À l’heure actuelle, il ne semble pas que la réponse en sourdine d’Orbán à Poutine ait sérieusement entamé sa popularité, et la course aux élections semble proche. Un sondage du 23 mars donne à Orbán et à son parti Fidesz 41% de l’électorat et l’opposition 39%. Pourtant, même si Orbán reste au pouvoir, son modèle de gouvernance fondé sur la répression des droits pourrait devenir moins attrayant et sa solidarité avec Poutine un handicap croissant.
Une enquête du groupe de réflexion Publicus montre que même parmi les électeurs du Fidesz, 44% considèrent l’attaque russe comme une agression.
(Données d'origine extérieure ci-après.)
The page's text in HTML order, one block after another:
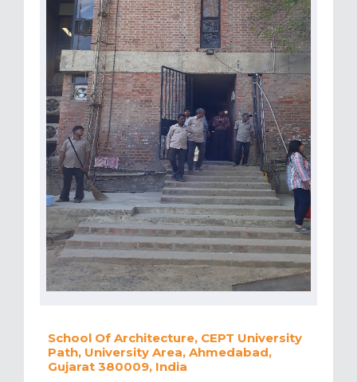
School Of Architecture, CEPT University
Path, University Area, Ahmedabad,
Gujarat 380009, India
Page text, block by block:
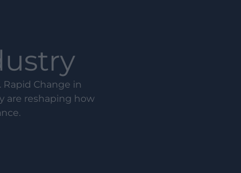
Change in
are reshaping how
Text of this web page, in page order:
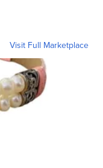
Visit Full Marketplace
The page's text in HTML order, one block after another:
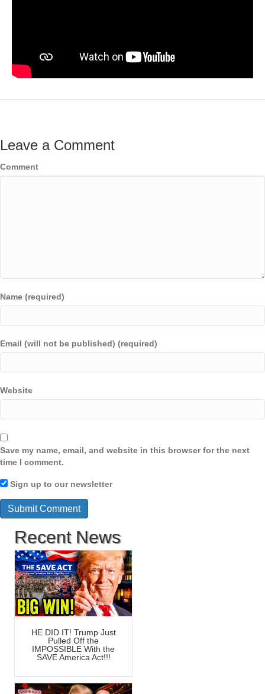
Leave a Comment
Comment
Name (required)
Email (will not be published) (required)
Website
Save my name, email, and website in this browser for the next
time I comment.
Sign up to our newsletter
Recent News
HE DID IT! Trump Just
Pulled Off the
IMPOSSIBLE With the
SAVE America Act!!!
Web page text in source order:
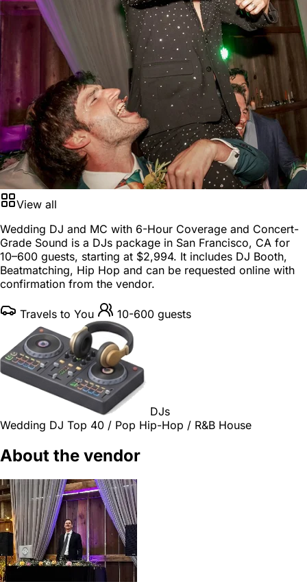
View all
Wedding DJ and MC with 6-Hour Coverage and Concert-
Grade Sound is a DJs package in San Francisco, CA for
10–600 guests, starting at $2,994. It includes DJ Booth,
Beatmatching, Hip Hop and can be requested online with
confirmation from the vendor.
Travels to You 10-600 guests
DJs
Wedding DJ Top 40 / Pop Hip-Hop / R&B House
About the vendor
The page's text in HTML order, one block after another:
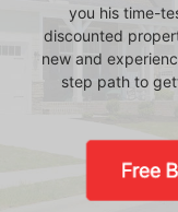
you his time-
discounted
new and
step path to
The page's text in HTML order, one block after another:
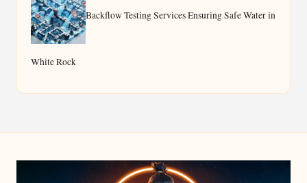
Backflow Testing Services Ensuring Safe Water in
White Rock
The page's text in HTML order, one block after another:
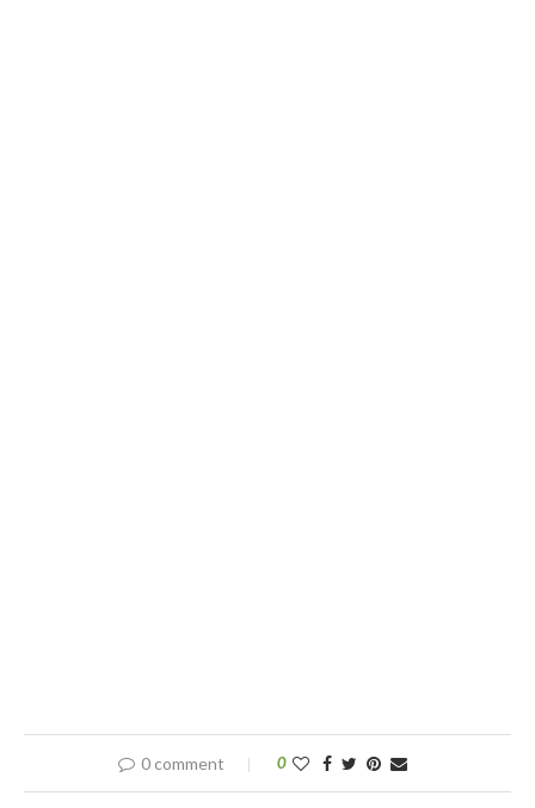
0 comment 0
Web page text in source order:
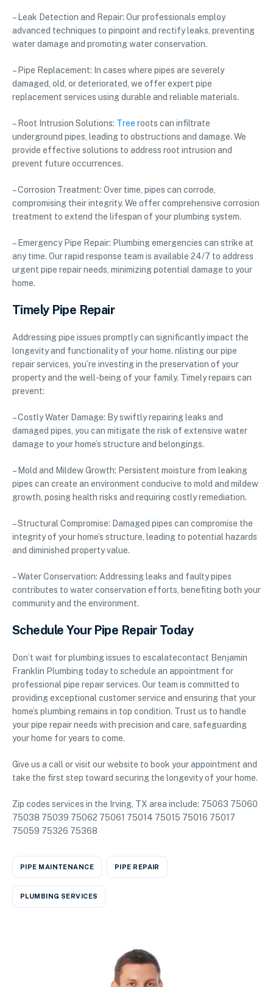
– Leak Detection and Repair: Our professionals employ
advanced techniques to pinpoint and rectify leaks, preventing
water damage and promoting water conservation.
– Pipe Replacement: In cases where pipes are severely
damaged, old, or deteriorated, we offer expert pipe
replacement services using durable and reliable materials.
– Root Intrusion Solutions: Tree roots can infiltrate
underground pipes, leading to obstructions and damage. We
provide effective solutions to address root intrusion and
prevent future occurrences.
– Corrosion Treatment: Over time, pipes can corrode,
compromising their integrity. We offer comprehensive corrosion
treatment to extend the lifespan of your plumbing system.
– Emergency Pipe Repair: Plumbing emergencies can strike at
any time. Our rapid response team is available 24/7 to address
urgent pipe repair needs, minimizing potential damage to your
home.
Timely Pipe Repair
Addressing pipe issues promptly can significantly impact the
longevity and functionality of your home. nlisting our pipe
repair services, you’re investing in the preservation of your
property and the well-being of your family. Timely repairs can
prevent:
– Costly Water Damage: By swiftly repairing leaks and
damaged pipes, you can mitigate the risk of extensive water
damage to your home’s structure and belongings.
– Mold and Mildew Growth: Persistent moisture from leaking
pipes can create an environment conducive to mold and mildew
growth, posing health risks and requiring costly remediation.
– Structural Compromise: Damaged pipes can compromise the
integrity of your home’s structure, leading to potential hazards
and diminished property value.
– Water Conservation: Addressing leaks and faulty pipes
contributes to water conservation efforts, benefiting both your
community and the environment.
Schedule Your Pipe Repair Today
Don’t wait for plumbing issues to escalatecontact Benjamin
Franklin Plumbing today to schedule an appointment for
professional pipe repair services. Our team is committed to
providing exceptional customer service and ensuring that your
home’s plumbing remains in top condition. Trust us to handle
your pipe repair needs with precision and care, safeguarding
your home for years to come.
Give us a call or visit our website to book your appointment and
take the first step toward securing the longevity of your home.
Zip codes services in the Irving, TX area include: 75063 75060
75038 75039 75062 75061 75014 75015 75016 75017
75059 75326 75368
PIPE MAINTENANCE PIPE REPAIR
PLUMBING SERVICES

Et 60% des répondants à un récent sondage d’Euronews ont estimé que la Hongrie s’était trop rapprochée de la Russie et de Poutine.
La Hongrie pourrait également se trouver de plus en plus isolée au sein de l’Europe, son allié idéologique polonais voyant les avantages de la solidarité avec les démocraties. En décembre 2020, le Parlement européen a approuvé une « conditionnalité de l’État de droit » qui liait la disponibilité des fonds de l’UE au respect de la démocratie par les États membres.

Avant le début de la guerre, la Pologne et la Hongrie ont lancé une action en justice contre elle, mais la Cour européenne de justice l’a rejetée. Orbán dépend des fonds de l’UE, plus récemment pour l’aide aux réfugiés ukrainiens, de sorte que l’application de cette règle pourrait lui compliquer la tâche.

En fin de compte, la haie de « calme stratégique » d’Orbán et son désir d’éviter de déplaire à Poutine font apparaître la coalition de l’opposition hongroise comme la force résolue et de principe de la politique hongroise. « Nous devons choisir l’Europe, l’Occident, l’OTAN, la démocratie, l’État de droit, la liberté de la presse, un monde très différent. Le monde libre », déclare Marki-Zay.

Ce message prendra probablement de l’ampleur en Hongrie, peu importe ce qui se passera lors de cette élection.